◆ **Exercise objective**: Would you please copy each line below that includes the string "Clutch"?

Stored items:
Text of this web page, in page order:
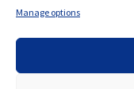
Manage options
© 2026 Bios
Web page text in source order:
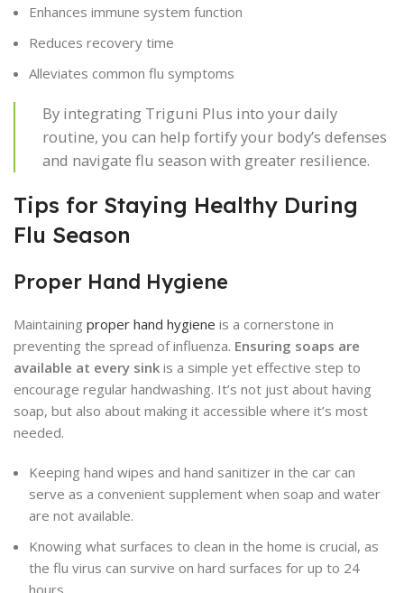
Enhances immune system function
Reduces recovery time
Alleviates common flu symptoms
By integrating Triguni Plus into your daily
routine, you can help fortify your body’s defenses
and navigate flu season with greater resilience.
Tips for Staying Healthy During
Flu Season
Proper Hand Hygiene
Maintaining proper hand hygiene is a cornerstone in
preventing the spread of influenza. Ensuring soaps are
available at every sink is a simple yet effective step to
encourage regular handwashing. It’s not just about having
soap, but also about making it accessible where it’s most
needed.
Keeping hand wipes and hand sanitizer in the car can
serve as a convenient supplement when soap and water
are not available.
Knowing what surfaces to clean in the home is crucial, as
the flu virus can survive on hard surfaces for up to 24
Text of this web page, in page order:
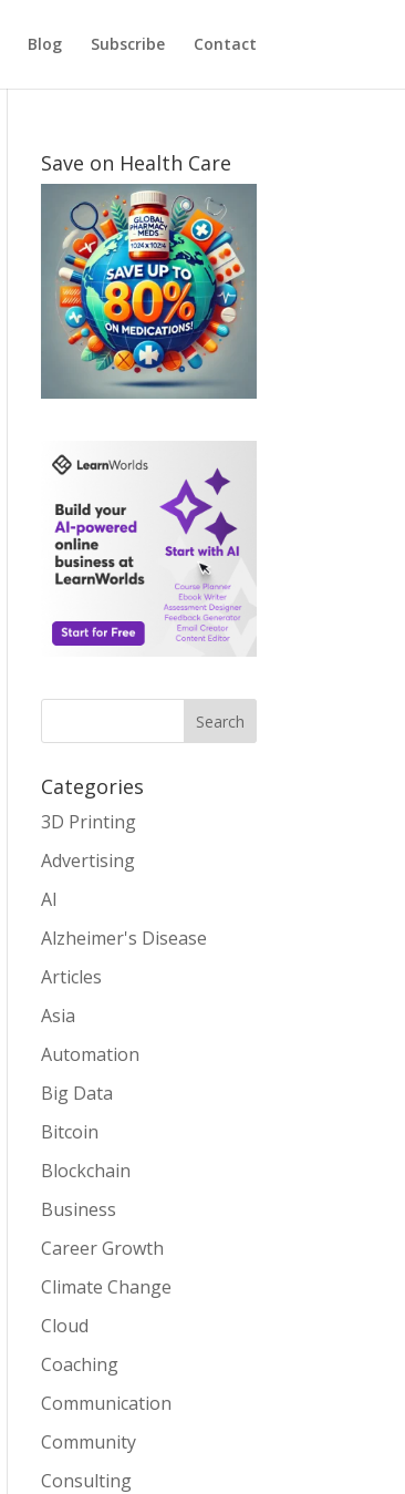
Blog Subscribe Contact
Save on Health Care
Search
Categories
3D Printing
Advertising
AI
Alzheimer's Disease
Articles
Asia
Automation
Big Data
Bitcoin
Blockchain
Business
Career Growth
Climate Change
Cloud
Coaching
Communication
Community
Consulting
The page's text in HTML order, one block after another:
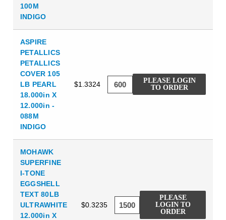
100M
INDIGO
ASPIRE
PETALLICS
PETALLICS
COVER 105
LB PEARL
18.000in X
12.000in -
088M
INDIGO
$1.3324
PLEASE LOGIN
TO ORDER
MOHAWK
SUPERFINE
I-TONE
EGGSHELL
TEXT 80LB
ULTRAWHITE
12.000in X
$0.3235
PLEASE
LOGIN TO
ORDER
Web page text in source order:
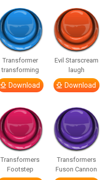
Transformer
transforming
Download
Evil Starscream
laugh
Download
Transformers
Footstep
Transformers
Fuson Cannon
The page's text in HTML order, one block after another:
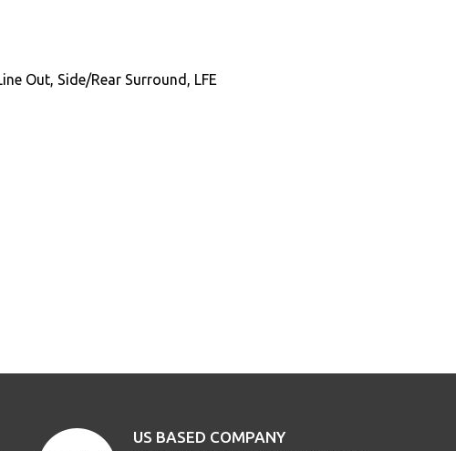
Out, Side/Rear Surround, LFE
US BASED COMPANY
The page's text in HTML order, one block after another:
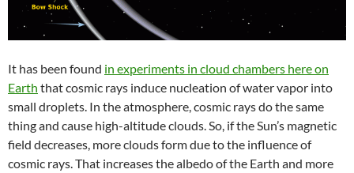
It has been found in experiments in cloud chambers here on
Earth that cosmic rays induce nucleation of water vapor into
small droplets. In the atmosphere, cosmic rays do the same
thing and cause high-altitude clouds. So, if the Sun’s magnetic
field decreases, more clouds form due to the influence of
cosmic rays. That increases the albedo of the Earth and more
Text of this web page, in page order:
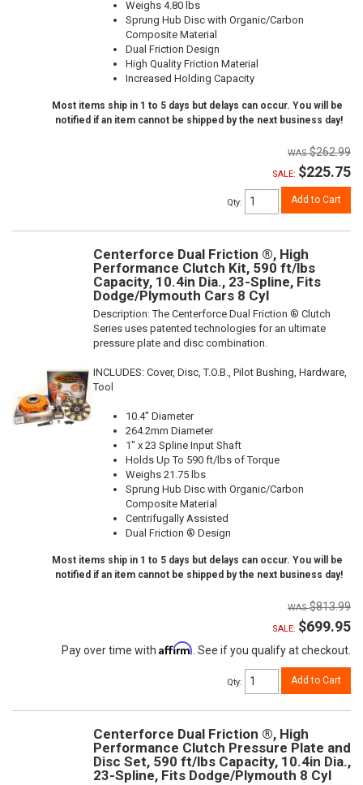
Weighs 4.80 lbs
Sprung Hub Disc with Organic/Carbon
Composite Material
Dual Friction Design
High Quality Friction Material
Increased Holding Capacity
Most items ship in 1 to 5 days but delays can occur. You will be
notified if an item cannot be shipped by the next business day!
$262.99
SALE: $225.75
Qty: Add to Cart
Centerforce Dual Friction ®, High
Performance Clutch Kit, 590 ft/lbs
Capacity, 10.4in Dia., 23-Spline, Fits
Dodge/Plymouth Cars 8 Cyl
Description:The Centerforce Dual Friction ® Clutch
Series uses patented technologies for an ultimate
pressure plate and disc combination.
INCLUDES: Cover, Disc, T.O.B., Pilot Bushing, Hardware,
Tool
10.4" Diameter
264.2mm Diameter
1" x 23 Spline Input Shaft
Holds Up To 590 ft/lbs of Torque
Weighs 21.75 lbs
Sprung Hub Disc with Organic/Carbon
Composite Material
Centrifugally Assisted
Dual Friction ® Design
Most items ship in 1 to 5 days but delays can occur. You will be
notified if an item cannot be shipped by the next business day!
$813.99
SALE: $699.95
Pay over time with Affirm . See if you qualify at checkout.
Qty: Add to Cart
Centerforce Dual Friction ®, High
Performance Clutch Pressure Plate and
Disc Set, 590 ft/lbs Capacity, 10.4in Dia.,
23-Spline, Fits Dodge/Plymouth 8 Cyl
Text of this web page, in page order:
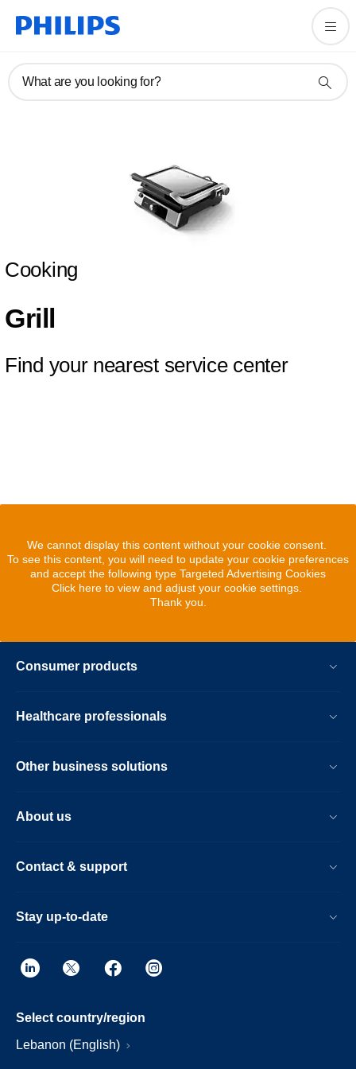
What are you looking for?
Cooking
Grill
Find your nearest service center
We cannot display this content without your cookie consent.
To see this content, you will need to update your cookie preferences
and accept the following type Targeted Advertising Cookies
Click here to view and adjust your cookie settings.
Thank you.
Consumer products
Healthcare professionals
Other business solutions
About us
Contact & support
Stay up-to-date
Select country/region
Lebanon (English)
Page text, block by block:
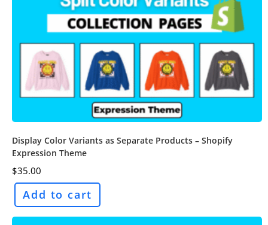
Display Color Variants as Separate Products – Shopify
Expression Theme
$35.00
Add to cart
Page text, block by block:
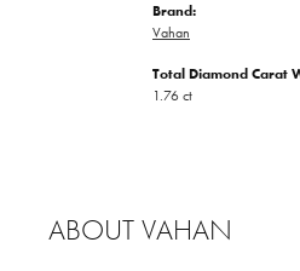
Brand:
Vahan
Total Diamond Carat
1.76 ct
ABOUT VAHAN
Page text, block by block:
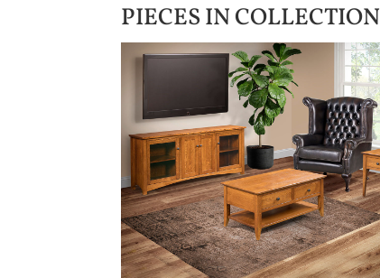
PIECES IN COLLECTION
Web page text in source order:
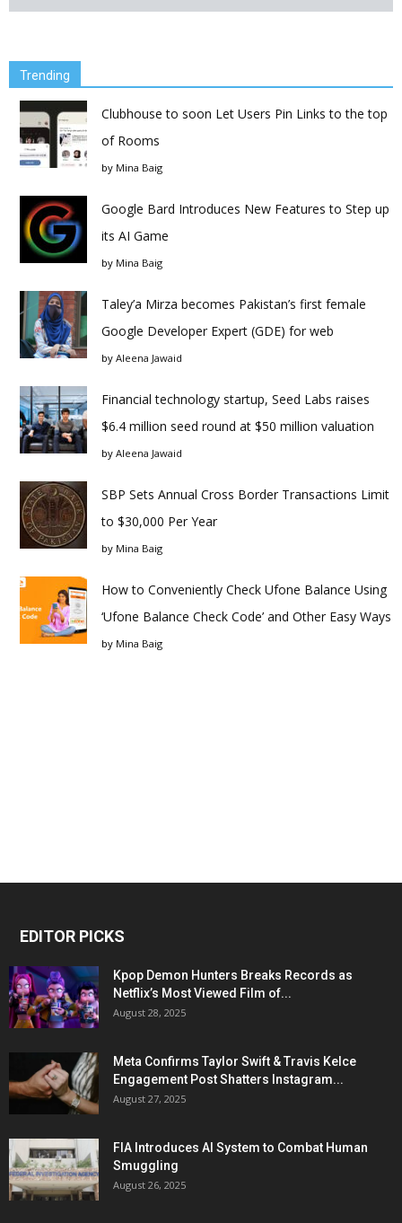
Trending
Clubhouse to soon Let Users Pin Links to the top
of Rooms
by Mina Baig
Google Bard Introduces New Features to Step up
its AI Game
by Mina Baig
Taley’a Mirza becomes Pakistan’s first female
Google Developer Expert (GDE) for web
by Aleena Jawaid
Financial technology startup, Seed Labs raises
$6.4 million seed round at $50 million valuation
by Aleena Jawaid
SBP Sets Annual Cross Border Transactions Limit
to $30,000 Per Year
by Mina Baig
How to Conveniently Check Ufone Balance Using
‘Ufone Balance Check Code’ and Other Easy Ways
by Mina Baig
EDITOR PICKS
Kpop Demon Hunters Breaks Records as
Netflix’s Most Viewed Film of...
August 28, 2025
Meta Confirms Taylor Swift & Travis Kelce
Engagement Post Shatters Instagram...
August 27, 2025
FIA Introduces AI System to Combat Human
Smuggling
August 26, 2025

◆ **Answer section**:
Performance Clutch Kit, 590 ft/lbs
Description:The Centerforce Dual Friction ® Clutch
Performance Clutch Pressure Plate and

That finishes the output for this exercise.